Evansville (January 30, 2023) – Evansville-based Heliponix LLC is receiving nearly $1 million from a Phase II National Science Foundation Small Business Innovation Research grant, as well as $75,000 in matching funds from Elevate Ventures in Indianapolis. The agbioscience startup says the funding will help it continue research and development efforts for its automated aeroponic appliance.
Heliponix, which does business as Anu and previously did business under the name Gropod, says the multispectral photomorphogenesis system allows consumers to grow produce in the convenience of their own homes.
The company was established six years ago by two undergraduate students in the Purdue Polytechnic Institute. The project, led by Purdue Professor of Horticulture Cary Mitchell, was initially intended as to help NASA astronauts grow crops more efficiently in space.
Researchers and Heliponix co-founders Scott Massey and Ivan Ball say the Rotary Aeroponic Cultivation Chamber uses their novel mechanical design and control algorithm to produce higher yields. Ultimately, the research team says the system is able to increase yields by manipulating the spectrum of LED light on the plants.
“Through decentralized, in-home production of produce, the wasteful inefficiencies and environmental destruction attributed to industrialized agriculture are eliminated, while simultaneously delivering maximum freshness, flavor and nutritional value directly to consumers conveniently,” said Massey, who also serves as CEO of Heliponix. “Produce is harvested when consumers are hungry rather than everything being harvested at the same time, which requires preservation of the produce. It simply stays alive and fresh until it’s eaten.”
Massey says the company is now comprised of more than 20 employees and “continues to rapidly grow.”
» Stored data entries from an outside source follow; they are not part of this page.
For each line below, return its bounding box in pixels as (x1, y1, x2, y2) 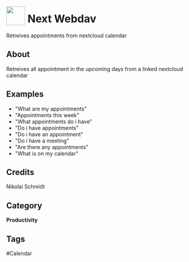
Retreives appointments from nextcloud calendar (6, 32, 127, 39)
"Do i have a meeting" (14, 137, 70, 144)
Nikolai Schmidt (6, 183, 45, 190)
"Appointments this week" (14, 111, 80, 118)
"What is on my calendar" (14, 150, 79, 157)
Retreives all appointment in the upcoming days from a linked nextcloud (6, 65, 184, 72)
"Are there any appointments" (14, 143, 89, 150)
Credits (6, 167, 35, 177)
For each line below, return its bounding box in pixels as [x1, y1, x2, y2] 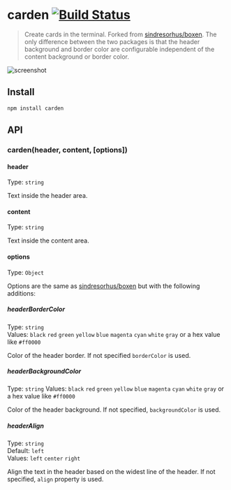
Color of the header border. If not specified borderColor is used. [7, 351, 191, 359]
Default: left [7, 447, 45, 455]
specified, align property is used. [7, 475, 104, 484]
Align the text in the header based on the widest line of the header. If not [7, 468, 216, 476]
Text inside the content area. [7, 236, 89, 245]
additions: [7, 289, 36, 297]
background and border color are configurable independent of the [24, 45, 215, 53]
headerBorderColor [7, 305, 65, 314]
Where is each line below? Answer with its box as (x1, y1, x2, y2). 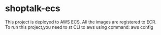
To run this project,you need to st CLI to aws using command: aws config (5, 24, 154, 30)
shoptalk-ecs (5, 3, 61, 14)
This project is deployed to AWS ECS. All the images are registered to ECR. (5, 19, 157, 25)

The project was previously awarded an SBIR Phase I grant worth $256,000, in addition to $50,000 in matching funds from Elevate Ventures. According to Massey, the Phase I SBIR grant supported Heliponix’s initial research, which was aimed at maximizing plant growth yields, nutritional content and energy efficiency.
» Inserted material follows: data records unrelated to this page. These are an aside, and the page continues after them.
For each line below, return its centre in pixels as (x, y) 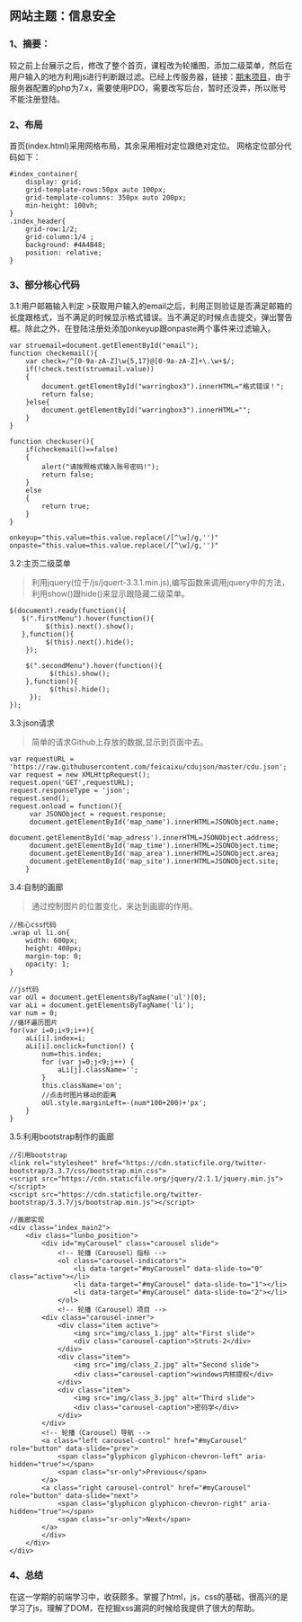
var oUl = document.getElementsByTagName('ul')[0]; (108, 998)
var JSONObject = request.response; (98, 815)
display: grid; (54, 182)
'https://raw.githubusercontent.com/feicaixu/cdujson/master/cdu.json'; (148, 767)
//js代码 (24, 990)
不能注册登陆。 (37, 99)
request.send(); (40, 798)
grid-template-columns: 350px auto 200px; (106, 197)

“We are now deploying those discoveries into our Phase II deep-learning, computer-vision system to commercialize an autonomous cultivation system for consumers to sustainably eliminate their dependency on grocery stores for eligible produce varieties without preexisting horticultural knowledge required,” Massey said. “Our ‘Keurig for plants’ commercialization strategy empowers consumers to grow their own Pure Produce that is more food safe, free of any pesticides and/or preservatives, and has much less environmental impact than industrial agriculture.”
In addition, the startup previously completed the 2020 Export Indiana Accelerator, administered through the Indiana Small Business Development Center.
In 2021, the company announced plans to invest nearly $2 million to expand its headquarters in Evansville and create up to 30 jobs by the end of 2025.